While bar charts are good for displaying one measurement for categorical data, they are not nearly so helpful for comparing different measurements to each other. For example, endorsements and downloads are two interesting measures we have not worked with yet. If we want to see how they relate to each other, even a side-by-side bar chart (where each category has two bars, one for endorsements and one for downloads) will not be very helpful in making any meaningful comparisons. Further, if we want to examine the relationship between the two measures for individual mods, rather than for entire categories of mods, we would be out of luck. We would need 10,000 bars! Instead, we will make use of the scatter plot, an excellent type of chart for finding the correlation between two measurements.
In this section we will make two scatter plots. The first will compare Endorsements to Total Downloads, and the second will compare a calculated field we will call Approval Ratio to Total Downloads.
Our goal for the Endorsements scatter plot is to compare the endorsemens a mod receives with the total number of times that mod is downloaded. How are the two measures related to each other? My initial assumption is that they would be heavily correlated, with high total downloads corresponding to high endorsements, but how related will they be and how much variation will there be? Another interesting question is: Which mods stand out within these measures? There are sure to be a few outliers, data points that do not fall within the same area as the majority of points.
Our goal for the first scatter plot is to compare the endorsements a mod receives with the total number of times that mod is downloaded. How are the two measures related to each other? My initial assumption is that they would be heavily correlated, with high total downloads corresponding to high endorsements, but how related will they be and how much variation will there be? Another interesting question is: Which mods stand out within these measures? There are sure to be a few outliers, data points that do not fall within the same area as the majority of points.
What happens if we use tags.csv instead of mods.csv? We will be creating a point in the plot for each mod. In mods.csv, one record corresponds to one mod, so this will be a straightforward process. In tags.csv, many mods will have multiple records, so our default solution would end up adding together the endorsements and downloads for each of these records, creating extremely inflated values based on the number of tags a mod uses. Changing from sum to average values might be the perfect solution to this, although it does add an extra step, but some mods may not have tags at all. These mods would not be in our tags dataset. The only solution for this issue (that does not involve creating a new dataset) is to use the mods dataset.
Scatter plots rely more heavily on the Rows and Columns fields (found at the top of the application) than our previous charts did. However, it is not necessary to know how we want the data arranged. We will prove this by adding both our measures to the Rows field.

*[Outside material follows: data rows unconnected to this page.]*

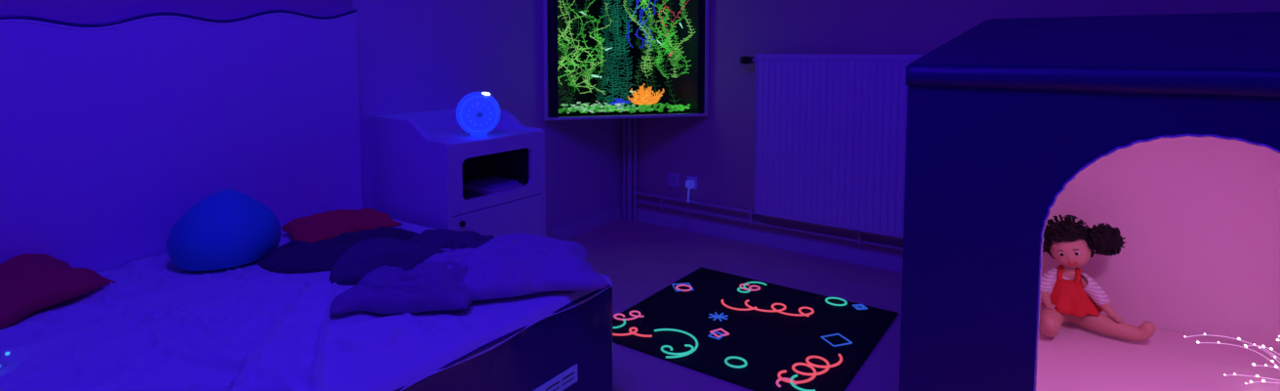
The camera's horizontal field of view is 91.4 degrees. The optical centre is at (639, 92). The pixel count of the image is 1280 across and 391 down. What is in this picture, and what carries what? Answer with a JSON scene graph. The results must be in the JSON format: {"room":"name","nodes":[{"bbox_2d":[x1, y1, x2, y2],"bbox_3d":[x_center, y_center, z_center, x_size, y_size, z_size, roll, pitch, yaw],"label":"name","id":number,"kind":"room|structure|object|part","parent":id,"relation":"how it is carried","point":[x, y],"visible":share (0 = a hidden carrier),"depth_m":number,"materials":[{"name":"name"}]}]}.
{"room":"sensory room","nodes":[
{"label":"sensory room","id":0,"kind":"room"},
{"bbox_2d":[351,0,622,232],"bbox_3d":[-1.631,-0.337,1.950,0.100,2.600,5.320,3,5,35],"label":"wall","id":1,"kind":"structure","parent":0,"point":[413,56],"depth_m":3.09,"materials":[{"name":"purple paint"}]},
{"bbox_2d":[545,206,622,240],"bbox_3d":[-1.585,0.925,2.005,0.014,0.075,5.120,3,5,35],"label":"baseboard","id":2,"kind":"structure","parent":1,"relation":"attached to","point":[576,228],"depth_m":3.77,"materials":[{"name":"white paint"}]},
{"bbox_2d":[542,0,708,120],"bbox_3d":[-0.070,-0.376,3.519,0.648,1.040,0.748,3,5,35],"label":"aquarium","id":3,"kind":"object","parent":1,"relation":"attached to","point":[602,59],"visible":1,"depth_m":3.63,"materials":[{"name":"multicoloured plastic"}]},
{"bbox_3d":[-0.517,-0.368,3.400,0.022,1.040,0.032,-1,4,-14],"label":"frame","id":4,"kind":"part","parent":3,"relation":"part of","materials":[{"name":"white paint"}]},
{"bbox_3d":[-0.065,0.135,3.552,0.912,0.016,0.032,-1,4,-14],"label":"frame","id":5,"kind":"part","parent":3,"relation":"part of","materials":[{"name":"white paint"}]},
{"bbox_3d":[-0.065,0.135,3.548,0.615,0.015,0.730,3,5,35],"label":"plate","id":6,"kind":"part","parent":3,"relation":"part of","materials":[{"name":"green plastic"}]},
{"bbox_3d":[0.387,-0.384,3.633,0.020,1.040,0.032,-1,4,-14],"label":"frame","id":7,"kind":"part","parent":3,"relation":"part of","materials":[{"name":"white paint"}]},
{"bbox_2d":[565,218,902,390],"bbox_3d":[0.211,1.101,0.738,4.620,0.100,5.320,3,5,35],"label":"floor","id":8,"kind":"structure","parent":0,"point":[640,259],"depth_m":3.05,"materials":[{"name":"carpet"}]},
{"bbox_2d":[0,0,362,271],"bbox_3d":[-1.882,0.113,1.462,0.087,1.730,2.586,3,5,35],"label":"wall panel","id":9,"kind":"object","parent":8,"relation":"on","point":[118,118],"visible":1,"depth_m":1.94,"materials":[{"name":"purple fabric"}]},
{"bbox_2d":[0,217,612,390],"bbox_3d":[-1.332,0.773,1.118,1.259,0.489,2.587,3,5,35],"label":"bed","id":10,"kind":"object","parent":8,"relation":"on","point":[162,325],"visible":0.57,"depth_m":1.44,"materials":[{"name":"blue fabric"}]},
{"bbox_2d":[0,351,9,366],"bbox_3d":[-1.279,0.542,1.207,0.078,0.016,0.180,-3,5,-41],"label":"fairy lights","id":11,"kind":"object","parent":10,"relation":"on","point":[7,353],"visible":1,"depth_m":1.28,"materials":[{"name":"white paint"}]},
{"bbox_2d":[0,252,116,329],"bbox_3d":[-1.587,0.490,1.545,0.286,0.099,0.349,1,4,15],"label":"cushion","id":12,"kind":"object","parent":10,"relation":"on","point":[29,282],"visible":1,"depth_m":1.57,"materials":[{"name":"red fabric"}]},
{"bbox_2d":[165,188,281,270],"bbox_3d":[-1.274,0.405,1.922,0.280,0.216,0.295,3,5,35],"label":"cushion","id":13,"kind":"object","parent":10,"relation":"on","point":[229,227],"visible":0.99,"depth_m":1.83,"materials":[{"name":"teal fabric"}]},
{"bbox_2d":[256,226,419,273],"bbox_3d":[-0.926,0.485,1.978,0.494,0.047,0.302,-3,5,-34],"label":"blanket","id":14,"kind":"object","parent":10,"relation":"on","point":[295,256],"visible":0.71,"depth_m":1.89,"materials":[{"name":"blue fabric"}]},
{"bbox_2d":[282,207,402,243],"bbox_3d":[-1.074,0.459,2.239,0.247,0.063,0.350,3,5,41],"label":"cushion","id":15,"kind":"object","parent":10,"relation":"on","point":[330,224],"visible":0.91,"depth_m":2.18,"materials":[{"name":"red fabric"}]},
{"bbox_2d":[330,259,471,314],"bbox_3d":[-0.588,0.488,1.614,0.388,0.093,0.385,3,5,35],"label":"bed pillow","id":16,"kind":"object","parent":10,"relation":"on","point":[428,286],"depth_m":1.53,"materials":[{"name":"fabric"}]},
{"bbox_2d":[329,228,494,285],"bbox_3d":[-0.658,0.474,1.912,0.503,0.080,0.311,-1,4,-15],"label":"pillow","id":17,"kind":"object","parent":10,"relation":"on","point":[361,258],"visible":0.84,"depth_m":1.81,"materials":[{"name":"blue fabric"}]},
{"bbox_2d":[422,232,607,300],"bbox_3d":[-0.376,0.471,1.756,0.599,0.108,0.580,3,5,35],"label":"bed pillow","id":18,"kind":"object","parent":10,"relation":"on","point":[511,265],"depth_m":1.66,"materials":[{"name":"fabric"}]},
{"bbox_2d":[368,108,545,237],"bbox_3d":[-0.767,0.491,2.681,0.526,0.806,0.515,3,5,35],"label":"nightstand","id":19,"kind":"object","parent":8,"relation":"on","point":[494,184],"visible":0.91,"depth_m":2.53,"materials":[{"name":"white laminate"}]},
{"bbox_3d":[-0.977,0.483,2.830,0.012,0.802,0.475,3,5,35],"label":"panel","id":20,"kind":"part","parent":19,"relation":"part of","materials":[{"name":"white laminate"}]},
{"bbox_2d":[416,91,500,138],"bbox_3d":[-0.810,0.085,2.552,0.483,0.184,0.170,0,4,5],"label":"lamp","id":21,"kind":"object","parent":19,"relation":"on","point":[477,113],"visible":1,"depth_m":2.48,"materials":[{"name":"blue"}]},
{"bbox_3d":[-0.657,0.082,2.540,0.171,0.176,0.173,3,5,35],"label":"globe","id":22,"kind":"part","parent":21,"relation":"part of","materials":[{"name":"blue"}]},
{"bbox_3d":[-0.673,0.496,2.371,0.014,0.022,0.022,3,5,35],"label":"door knob","id":23,"kind":"part","parent":19,"relation":"part of","materials":[{"name":"black plastic"}]},
{"bbox_2d":[421,123,540,150],"bbox_3d":[-0.774,0.180,2.664,0.510,0.020,0.475,3,5,35],"label":"shelf","id":24,"kind":"object","parent":19,"relation":"attached to","point":[503,135],"depth_m":2.61,"materials":[{"name":"white laminate"}]},
{"bbox_2d":[462,175,526,200],"bbox_3d":[-0.776,0.416,2.682,0.481,0.015,0.475,3,5,35],"label":"shelf","id":25,"kind":"object","parent":19,"relation":"attached to","point":[517,190],"depth_m":2.60,"materials":[{"name":"grey wood"}]},
{"bbox_3d":[-0.573,0.324,2.530,0.018,0.250,0.475,3,5,35],"label":"frame","id":26,"kind":"part","parent":19,"relation":"part of","materials":[{"name":"white laminate"}]},
{"bbox_3d":[-0.572,0.658,2.553,0.020,0.410,0.471,3,5,35],"label":"door","id":27,"kind":"part","parent":19,"relation":"part of","materials":[{"name":"white laminate"}]},
{"bbox_2d":[612,266,898,390],"bbox_3d":[0.433,0.920,2.515,0.945,0.014,0.887,3,5,35],"label":"rug","id":28,"kind":"object","parent":8,"relation":"on","point":[750,333],"visible":0.95,"depth_m":2.42,"materials":[{"name":"black carpet"}]},
{"bbox_2d":[1035,304,1279,390],"bbox_3d":[1.513,0.924,1.833,1.057,0.100,1.110,3,5,35],"label":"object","id":29,"kind":"structure","parent":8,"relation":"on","point":[1078,357],"depth_m":1.99,"materials":[{"name":"fabric"}]},
{"bbox_2d":[1039,213,1155,340],"bbox_3d":[1.563,0.641,2.233,0.356,0.389,0.295,0,4,5],"label":"doll","id":30,"kind":"object","parent":29,"relation":"on","point":[1068,294],"visible":0.82,"depth_m":2.22,"materials":[{"name":"brown fabric"}]},
{"bbox_2d":[1184,332,1279,383],"bbox_3d":[1.884,0.806,1.890,0.225,0.120,0.330,-3,5,-36],"label":"fairy lights","id":31,"kind":"object","parent":29,"relation":"on","point":[1238,338],"visible":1,"depth_m":1.90,"materials":[{"name":"white plastic"}]},
{"bbox_3d":[1.855,0.422,2.280,1.073,1.040,0.052,3,5,35],"label":"wall","id":32,"kind":"structure","parent":8,"relation":"on","visible":0},
{"bbox_2d":[1040,136,1279,351],"bbox_3d":[1.837,0.424,2.255,1.073,1.040,0.008,3,5,35],"label":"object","id":33,"kind":"structure","parent":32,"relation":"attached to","point":[1198,219],"depth_m":2.19,"materials":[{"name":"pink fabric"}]},
{"bbox_2d":[625,0,1279,256],"bbox_3d":[1.723,-0.394,2.766,4.420,2.600,0.100,3,5,35],"label":"wall","id":34,"kind":"structure","parent":0,"point":[718,147],"depth_m":3.44,"materials":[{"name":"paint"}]},
{"bbox_2d":[667,172,679,186],"bbox_3d":[0.207,0.533,3.842,0.080,0.080,0.012,3,5,35],"label":"wall socket","id":35,"kind":"object","parent":34,"relation":"attached to","point":[673,178],"visible":1,"depth_m":3.84,"materials":[{"name":"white plastic"}]},
{"bbox_2d":[678,179,694,229],"bbox_3d":[0.276,0.679,3.768,0.094,0.312,0.046,3,5,35],"label":"plug","id":36,"kind":"object","parent":34,"relation":"attached to","point":[689,184],"visible":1,"depth_m":3.73,"materials":[{"name":"white plastic"}]},
{"bbox_2d":[686,174,698,189],"bbox_3d":[0.313,0.539,3.767,0.080,0.080,0.012,3,5,35],"label":"wall socket","id":37,"kind":"object","parent":34,"relation":"attached to","point":[693,178],"visible":0.73,"depth_m":3.75,"materials":[{"name":"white plastic"}]},
{"bbox_2d":[622,118,903,249],"bbox_3d":[1.446,0.542,2.930,3.786,0.709,0.060,3,5,35],"label":"pipes","id":38,"kind":"object","parent":34,"relation":"attached to","point":[663,197],"visible":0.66,"depth_m":3.85,"materials":[{"name":"white metal"}]},
{"bbox_2d":[625,206,903,272],"bbox_3d":[1.696,0.869,2.804,4.406,0.075,0.014,3,5,35],"label":"baseboard","id":39,"kind":"structure","parent":34,"relation":"attached to","point":[826,250],"depth_m":3.46,"materials":[{"name":"white paint"}]},
{"bbox_2d":[738,53,923,238],"bbox_3d":[1.115,0.244,3.104,1.363,0.870,0.126,3,5,35],"label":"radiator","id":40,"kind":"object","parent":34,"relation":"attached to","point":[830,135],"visible":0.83,"depth_m":3.13,"materials":[{"name":"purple metal"}]},
{"bbox_3d":[0.580,-0.180,3.436,0.050,0.044,0.044,3,5,35],"label":"valve knob","id":41,"kind":"part","parent":40,"relation":"part of","materials":[{"name":"black plastic"}]},
{"bbox_3d":[1.133,0.673,3.056,1.230,0.020,0.013,3,5,35],"label":"rail","id":42,"kind":"part","parent":40,"relation":"part of","materials":[{"name":"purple metal"}]},
{"bbox_2d":[757,53,923,61],"bbox_3d":[1.154,-0.172,3.026,1.230,0.030,0.083,3,5,35],"label":"grille","id":43,"kind":"object","parent":40,"relation":"attached to","point":[761,57],"depth_m":3.12,"materials":[{"name":"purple metal"}]},
{"bbox_2d":[899,84,1279,390],"bbox_3d":[1.201,0.486,1.362,1.177,1.040,0.052,3,5,35],"label":"wall","id":44,"kind":"structure","parent":0,"point":[984,167],"depth_m":1.55,"materials":[{"name":"blue fabric"}]},
{"bbox_2d":[1032,133,1279,390],"bbox_3d":[1.189,0.546,1.341,0.572,0.923,0.006,3,5,35],"label":"piping","id":45,"kind":"object","parent":44,"relation":"attached to","point":[1057,193],"visible":1,"depth_m":1.45,"materials":[{"name":"blue fabric"}]},
{"bbox_2d":[907,11,1279,71],"bbox_3d":[1.528,-0.143,1.779,1.185,0.158,1.192,3,5,35],"label":"roof","id":46,"kind":"structure","parent":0,"point":[1222,41],"depth_m":1.57,"materials":[{"name":"blue plastic"}]},
{"bbox_2d":[906,66,1279,96],"bbox_3d":[1.182,-0.021,1.299,1.185,0.051,0.006,3,5,35],"label":"roof edge","id":47,"kind":"object","parent":46,"relation":"attached to","point":[1208,82],"depth_m":1.40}
]}

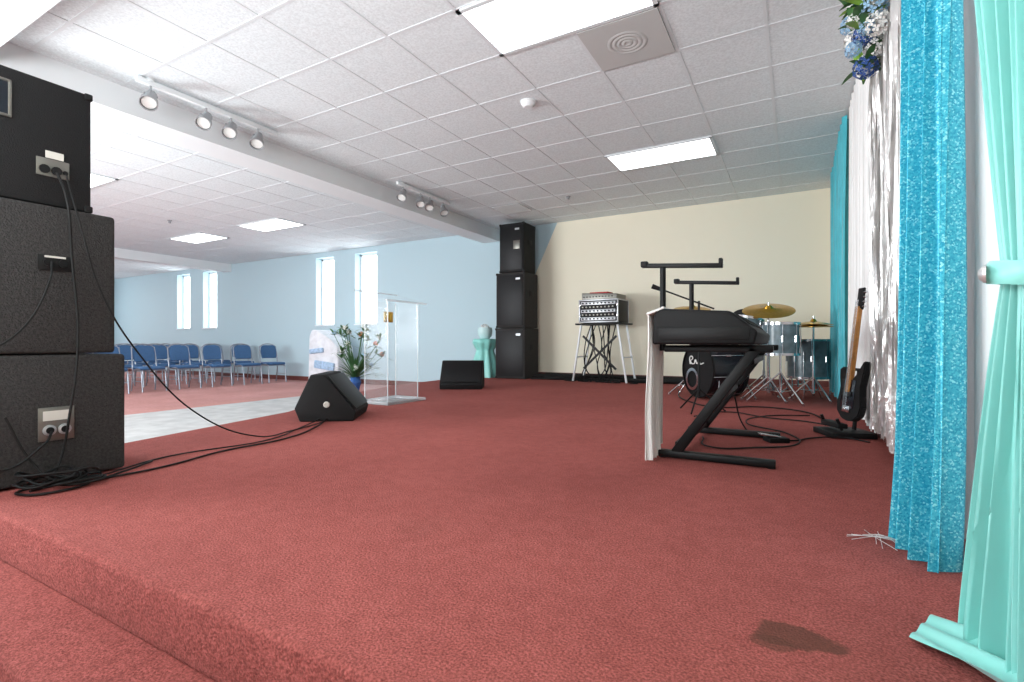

This is the resulting chart:
Unfortunately, we only have one point on our chart. This is because Tableau does not know how to group our data. By default, it is treating everything in the dataset as one group, and therefore one point, taking the sum of all endorsements and the sum of all total downloads from the dataset. If we want it to do something different, we will have to tell Tableau how to group the data. Do we want a point for each category? For each country? For each mod? Since we do want a point for each mod, we need some kind of unique identifier so that no mods will accidentally be grouped together. This is another situation where Mod ID is extremely useful. In a pinch, we could perhaps use the mod names, but we do not have a guarantee that these will always be different.
Now we should see a point for each mod. As we can see, endorsements and total downloads are indeed heavily correlated. The most extreme outlier in our dataset, the point at the top right, is for the mod SkyUI, a complete overhaul of the Skyrim user interface.